- _TASK INSTRUCTIONS_:
The stretch wanted below opens at the line containing "Two exponent (52, 248)" and closes at the line containing "that bound the". Please return it exactly, with no other lines.

- _Collection entries_:
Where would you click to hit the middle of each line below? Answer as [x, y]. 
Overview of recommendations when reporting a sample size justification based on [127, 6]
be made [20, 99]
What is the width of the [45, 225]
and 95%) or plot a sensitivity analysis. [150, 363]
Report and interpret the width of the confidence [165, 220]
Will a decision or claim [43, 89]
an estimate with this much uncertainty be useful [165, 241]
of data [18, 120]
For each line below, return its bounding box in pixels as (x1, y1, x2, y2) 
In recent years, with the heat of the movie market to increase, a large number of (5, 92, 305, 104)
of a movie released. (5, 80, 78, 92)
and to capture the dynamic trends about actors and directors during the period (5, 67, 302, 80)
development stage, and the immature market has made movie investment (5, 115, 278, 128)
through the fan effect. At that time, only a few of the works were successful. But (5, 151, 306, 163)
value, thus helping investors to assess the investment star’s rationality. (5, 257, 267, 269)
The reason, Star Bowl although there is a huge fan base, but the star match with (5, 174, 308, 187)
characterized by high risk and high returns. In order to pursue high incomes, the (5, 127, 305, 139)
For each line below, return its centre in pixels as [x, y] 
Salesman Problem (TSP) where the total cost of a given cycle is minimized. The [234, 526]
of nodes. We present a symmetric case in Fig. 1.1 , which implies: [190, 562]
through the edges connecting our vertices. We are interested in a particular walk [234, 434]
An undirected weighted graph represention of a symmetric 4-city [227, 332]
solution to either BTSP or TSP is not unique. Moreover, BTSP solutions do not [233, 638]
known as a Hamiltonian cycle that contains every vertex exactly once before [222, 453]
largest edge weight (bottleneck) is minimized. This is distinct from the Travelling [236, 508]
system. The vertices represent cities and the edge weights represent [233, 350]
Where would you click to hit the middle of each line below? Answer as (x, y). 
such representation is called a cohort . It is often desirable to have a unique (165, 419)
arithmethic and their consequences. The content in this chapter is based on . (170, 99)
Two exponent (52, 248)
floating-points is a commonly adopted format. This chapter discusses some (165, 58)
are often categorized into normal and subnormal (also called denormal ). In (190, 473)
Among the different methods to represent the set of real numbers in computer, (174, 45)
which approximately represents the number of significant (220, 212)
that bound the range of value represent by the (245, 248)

==

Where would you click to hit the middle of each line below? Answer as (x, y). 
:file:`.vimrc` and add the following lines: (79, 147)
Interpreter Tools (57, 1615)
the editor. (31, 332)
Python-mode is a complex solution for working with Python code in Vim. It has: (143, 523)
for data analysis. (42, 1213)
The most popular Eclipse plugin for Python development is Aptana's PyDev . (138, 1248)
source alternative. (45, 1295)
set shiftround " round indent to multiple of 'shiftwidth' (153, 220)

--

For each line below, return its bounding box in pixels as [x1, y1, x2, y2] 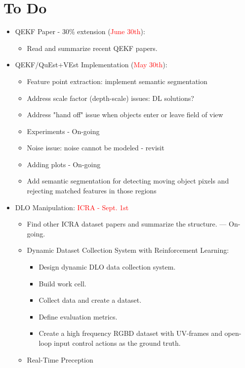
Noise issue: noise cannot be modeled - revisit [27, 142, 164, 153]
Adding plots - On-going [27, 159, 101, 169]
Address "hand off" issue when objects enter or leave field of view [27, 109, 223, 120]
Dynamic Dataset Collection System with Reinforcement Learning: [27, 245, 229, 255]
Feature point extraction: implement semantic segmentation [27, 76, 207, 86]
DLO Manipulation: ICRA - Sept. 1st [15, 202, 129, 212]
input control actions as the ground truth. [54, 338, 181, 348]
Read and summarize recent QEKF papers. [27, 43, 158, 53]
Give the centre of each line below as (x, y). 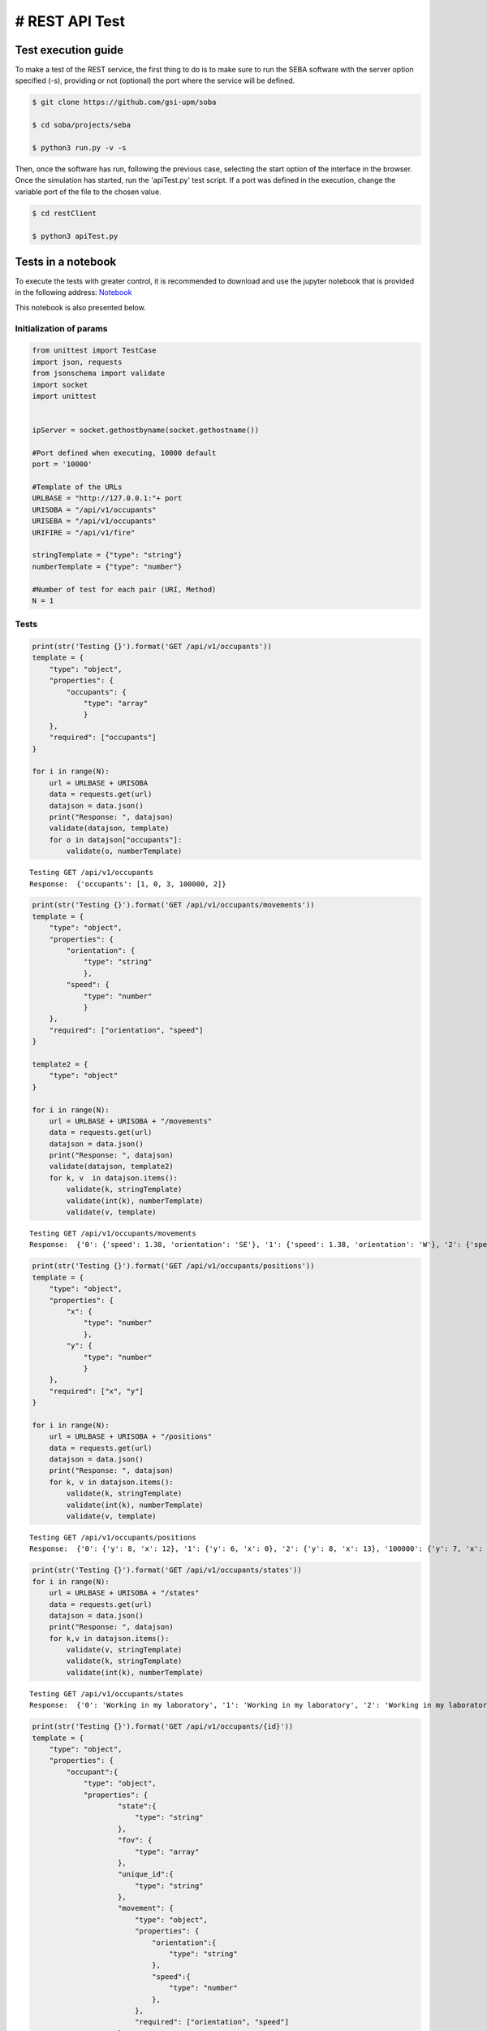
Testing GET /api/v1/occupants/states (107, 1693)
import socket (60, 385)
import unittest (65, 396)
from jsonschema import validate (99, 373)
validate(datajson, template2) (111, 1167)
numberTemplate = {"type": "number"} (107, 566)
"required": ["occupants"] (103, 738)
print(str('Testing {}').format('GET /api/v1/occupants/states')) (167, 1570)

- _YOUR SOLUTION_:
Two exponent (52, 248)
floating-points is a commonly adopted format. This chapter discusses some (165, 58)
are often categorized into normal and subnormal (also called denormal ). In (190, 473)
Among the different methods to represent the set of real numbers in computer, (174, 45)
which approximately represents the number of significant (220, 212)
that bound the range of value represent by the (245, 248)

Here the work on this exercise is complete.